'''
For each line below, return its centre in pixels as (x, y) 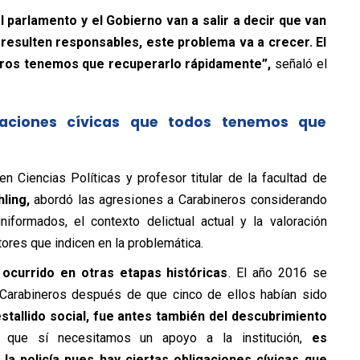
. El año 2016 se (277, 273)
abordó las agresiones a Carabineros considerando (178, 200)
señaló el (301, 64)
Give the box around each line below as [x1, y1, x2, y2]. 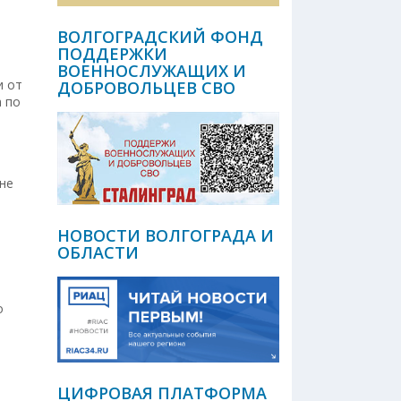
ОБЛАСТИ [57, 242, 139, 264]
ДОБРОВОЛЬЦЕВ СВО [57, 77, 235, 99]
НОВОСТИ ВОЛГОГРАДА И [57, 225, 274, 247]
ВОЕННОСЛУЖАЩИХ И [57, 60, 246, 82]
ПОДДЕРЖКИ [57, 43, 167, 65]
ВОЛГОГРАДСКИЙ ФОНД [57, 26, 263, 48]
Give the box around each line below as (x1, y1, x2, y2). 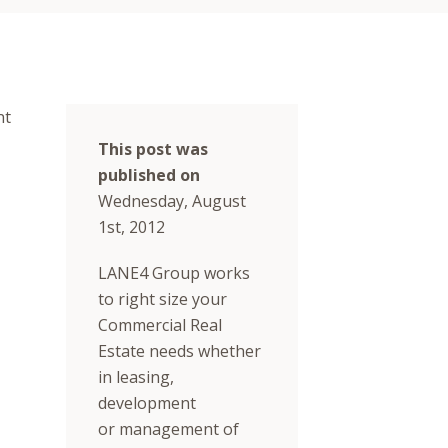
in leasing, (98, 366, 174, 389)
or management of (98, 418, 239, 441)
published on (98, 164, 200, 187)
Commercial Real (98, 314, 222, 337)
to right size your (98, 288, 227, 311)
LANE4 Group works (98, 262, 250, 285)
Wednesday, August (98, 190, 246, 213)
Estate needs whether (98, 340, 261, 363)
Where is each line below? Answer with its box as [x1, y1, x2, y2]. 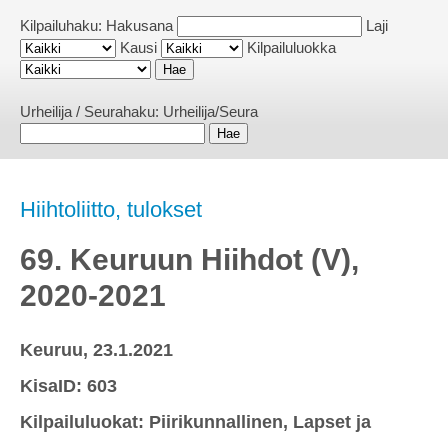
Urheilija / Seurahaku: [20, 103, 163, 120]
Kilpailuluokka [247, 39, 336, 56]
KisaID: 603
'''
▶ PROBLEM STATEMENT: Working from the records above, set down word for word everything from the line containing "to right size your (98, 288, 227, 311)" down to the line containing "Urheilija / Seurahaku: [20, 103, 163, 120]", ends included, minus the pictures.

▶ THE ANSWER:
to right size your (98, 288, 227, 311)
LANE4 Group works (98, 262, 250, 285)
Wednesday, August (98, 190, 246, 213)
Estate needs whether (98, 340, 261, 363)
Where is each line below? Answer with its box as [x1, y1, x2, y2]. 
Urheilija / Seurahaku: [20, 103, 163, 120]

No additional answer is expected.